_Dataset records:_
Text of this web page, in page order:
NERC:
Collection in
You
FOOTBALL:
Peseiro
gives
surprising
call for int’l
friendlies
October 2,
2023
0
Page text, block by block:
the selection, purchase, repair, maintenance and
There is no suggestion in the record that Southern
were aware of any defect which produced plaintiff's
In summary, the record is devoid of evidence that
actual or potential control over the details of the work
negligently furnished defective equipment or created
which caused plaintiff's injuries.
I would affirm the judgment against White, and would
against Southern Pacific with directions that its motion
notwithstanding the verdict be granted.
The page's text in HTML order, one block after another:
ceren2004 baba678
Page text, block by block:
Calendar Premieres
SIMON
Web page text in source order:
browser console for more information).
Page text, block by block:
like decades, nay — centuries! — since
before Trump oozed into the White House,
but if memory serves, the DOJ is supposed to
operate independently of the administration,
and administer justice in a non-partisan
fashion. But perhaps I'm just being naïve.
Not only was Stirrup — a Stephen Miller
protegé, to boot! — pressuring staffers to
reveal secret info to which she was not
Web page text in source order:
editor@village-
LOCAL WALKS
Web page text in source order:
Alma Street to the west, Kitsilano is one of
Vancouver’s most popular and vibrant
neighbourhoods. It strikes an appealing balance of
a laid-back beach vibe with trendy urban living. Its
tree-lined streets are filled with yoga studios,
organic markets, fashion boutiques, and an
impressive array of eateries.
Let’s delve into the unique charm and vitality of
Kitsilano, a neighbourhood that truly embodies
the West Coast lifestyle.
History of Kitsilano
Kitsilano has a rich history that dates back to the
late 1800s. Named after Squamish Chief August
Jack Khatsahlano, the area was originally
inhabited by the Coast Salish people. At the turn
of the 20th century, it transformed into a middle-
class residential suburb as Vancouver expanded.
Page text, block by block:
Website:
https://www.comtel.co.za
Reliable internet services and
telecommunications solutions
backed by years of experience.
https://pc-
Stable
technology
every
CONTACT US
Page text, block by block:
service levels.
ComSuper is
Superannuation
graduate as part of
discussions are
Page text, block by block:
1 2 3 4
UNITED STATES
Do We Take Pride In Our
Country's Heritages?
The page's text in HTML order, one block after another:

_Goal of the exercise:_ Without leaving anything out, give the entries again exactly.

_Written answer:_
Text of this web page, in page order:
NERC:
Collection in
You
FOOTBALL:
Peseiro
gives
surprising
call for int’l
friendlies
October 2,
2023
0
Page text, block by block:
the selection, purchase, repair, maintenance and
There is no suggestion in the record that Southern
were aware of any defect which produced plaintiff's
In summary, the record is devoid of evidence that
actual or potential control over the details of the work
negligently furnished defective equipment or created
which caused plaintiff's injuries.
I would affirm the judgment against White, and would
against Southern Pacific with directions that its motion
notwithstanding the verdict be granted.
The page's text in HTML order, one block after another:
ceren2004 baba678
Page text, block by block:
Calendar Premieres
SIMON
Web page text in source order:
browser console for more information).
Page text, block by block:
like decades, nay — centuries! — since
before Trump oozed into the White House,
but if memory serves, the DOJ is supposed to
operate independently of the administration,
and administer justice in a non-partisan
fashion. But perhaps I'm just being naïve.
Not only was Stirrup — a Stephen Miller
protegé, to boot! — pressuring staffers to
reveal secret info to which she was not
Web page text in source order:
editor@village-
LOCAL WALKS
Web page text in source order:
Alma Street to the west, Kitsilano is one of
Vancouver’s most popular and vibrant
neighbourhoods. It strikes an appealing balance of
a laid-back beach vibe with trendy urban living. Its
tree-lined streets are filled with yoga studios,
organic markets, fashion boutiques, and an
impressive array of eateries.
Let’s delve into the unique charm and vitality of
Kitsilano, a neighbourhood that truly embodies
the West Coast lifestyle.
History of Kitsilano
Kitsilano has a rich history that dates back to the
late 1800s. Named after Squamish Chief August
Jack Khatsahlano, the area was originally
inhabited by the Coast Salish people. At the turn
of the 20th century, it transformed into a middle-
class residential suburb as Vancouver expanded.
Page text, block by block:
Website:
https://www.comtel.co.za
Reliable internet services and
telecommunications solutions
backed by years of experience.
https://pc-
Stable
technology
every
CONTACT US
Page text, block by block:
service levels.
ComSuper is
Superannuation
graduate as part of
discussions are
Page text, block by block:
1 2 3 4
UNITED STATES
Do We Take Pride In Our
Country's Heritages?
The page's text in HTML order, one block after another:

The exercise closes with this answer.